◆ SOURCE MATERIAL

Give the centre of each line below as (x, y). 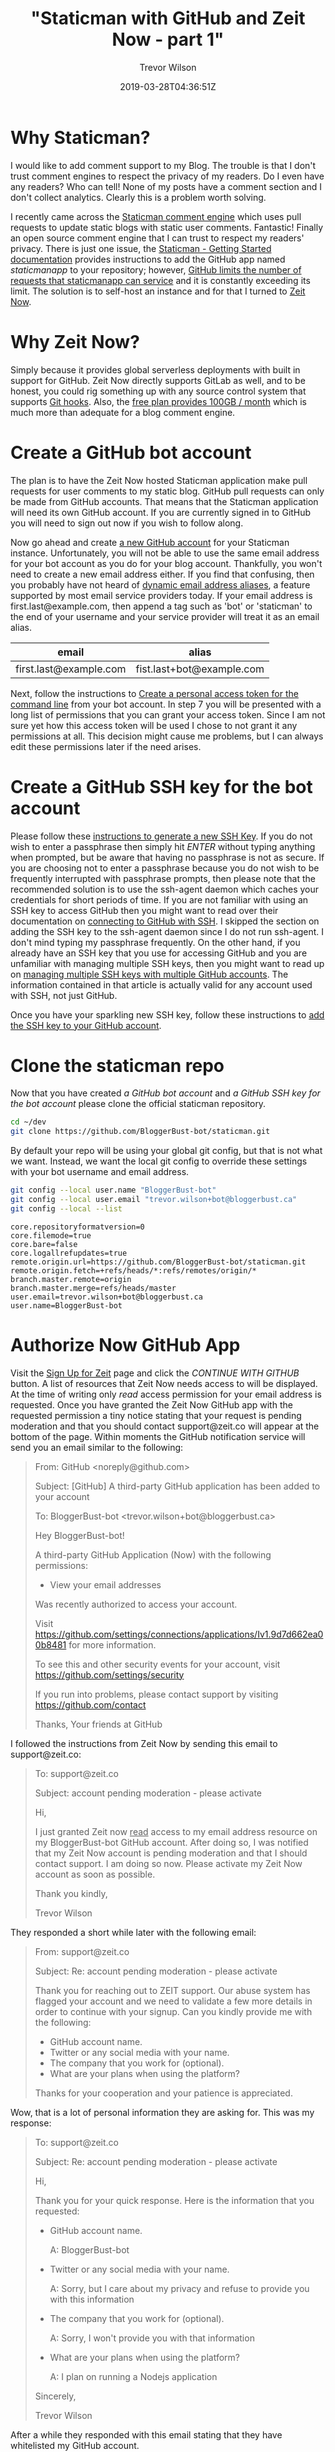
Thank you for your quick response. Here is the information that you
* * *
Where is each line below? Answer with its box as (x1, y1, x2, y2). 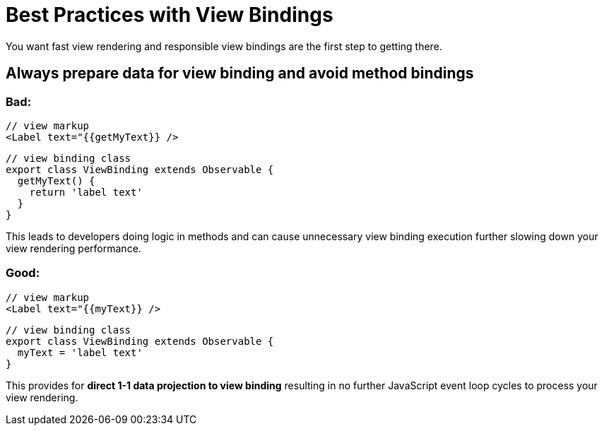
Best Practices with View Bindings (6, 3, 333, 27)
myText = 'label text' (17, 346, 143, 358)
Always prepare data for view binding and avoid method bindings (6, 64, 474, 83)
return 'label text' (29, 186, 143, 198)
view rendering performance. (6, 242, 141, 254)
--
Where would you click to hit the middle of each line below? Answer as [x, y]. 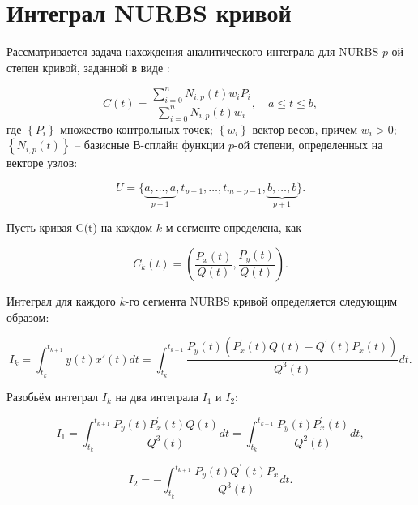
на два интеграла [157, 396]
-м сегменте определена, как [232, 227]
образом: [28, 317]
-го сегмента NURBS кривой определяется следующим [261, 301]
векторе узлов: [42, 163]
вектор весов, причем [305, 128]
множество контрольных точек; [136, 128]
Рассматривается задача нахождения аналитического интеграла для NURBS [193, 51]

◆ TASK BRIEF
The range runs from the line with "myText = 'label text' (17, 346, 143, 358)" up to and including the line with "view rendering performance." in the listing above; please write out exactly those lines and nothing more.

◆ RESPONSE TO THE EXERCISE
myText = 'label text' (17, 346, 143, 358)
Always prepare data for view binding and avoid method bindings (6, 64, 474, 83)
return 'label text' (29, 186, 143, 198)
view rendering performance. (6, 242, 141, 254)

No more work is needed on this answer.